→ **Directions**: Exactly reproduce the lines from the one holding "The page's text" through the end of the records, including both boundary lines but no pictures.

→ **Exercise data**:
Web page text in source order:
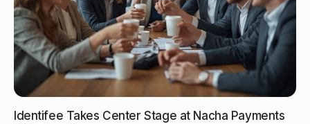
Identifee Takes Center Stage at Nacha Payments
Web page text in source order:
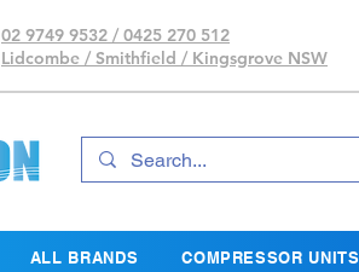
02 9749 9532 / 0425 270 512
Lidcombe / Smithfield / Kingsgrove NSW
ALL BRANDS COMPRESSOR UNITS
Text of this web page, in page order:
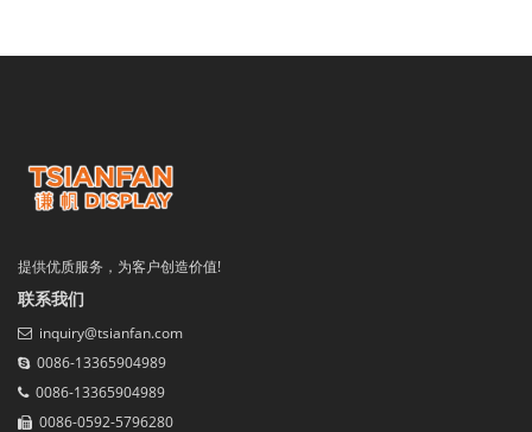
提供优质服务，为客户创造价值!
联系我们
inquiry@tsianfan.com
0086-13365904989
0086-13365904989
0086-0592-5796280
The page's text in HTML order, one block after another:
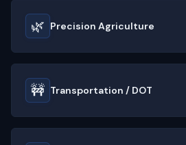
🌿 Precision Agriculture
🚧 Transportation / DOT
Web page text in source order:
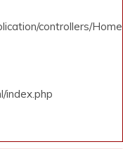
controllers/
index.php
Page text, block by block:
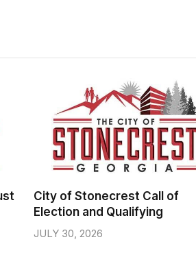
City of Stonecrest Call of
Election and Qualifying
JULY 30, 2026
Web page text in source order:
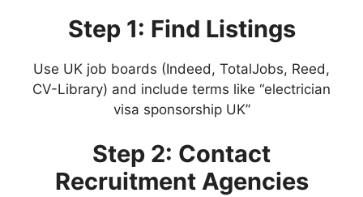
Step 1: Find Listings
Use UK job boards (Indeed, TotalJobs, Reed,
CV-Library) and include terms like “electrician
visa sponsorship UK”
Step 2: Contact
Recruitment Agencies
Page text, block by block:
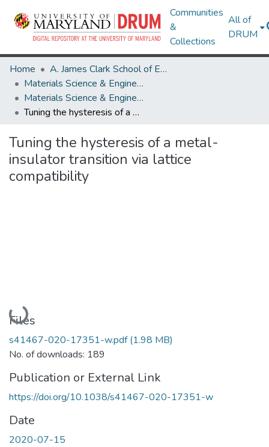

→ **Exercise result**:
The page's text in HTML order, one block after another:
🌿 Precision Agriculture
🚧 Transportation / DOT
Web page text in source order:
controllers/
index.php
Page text, block by block:
City of Stonecrest Call of
Election and Qualifying
JULY 30, 2026
Web page text in source order:
Step 1: Find Listings
Use UK job boards (Indeed, TotalJobs, Reed,
CV-Library) and include terms like “electrician
visa sponsorship UK”
Step 2: Contact
Recruitment Agencies
Page text, block by block:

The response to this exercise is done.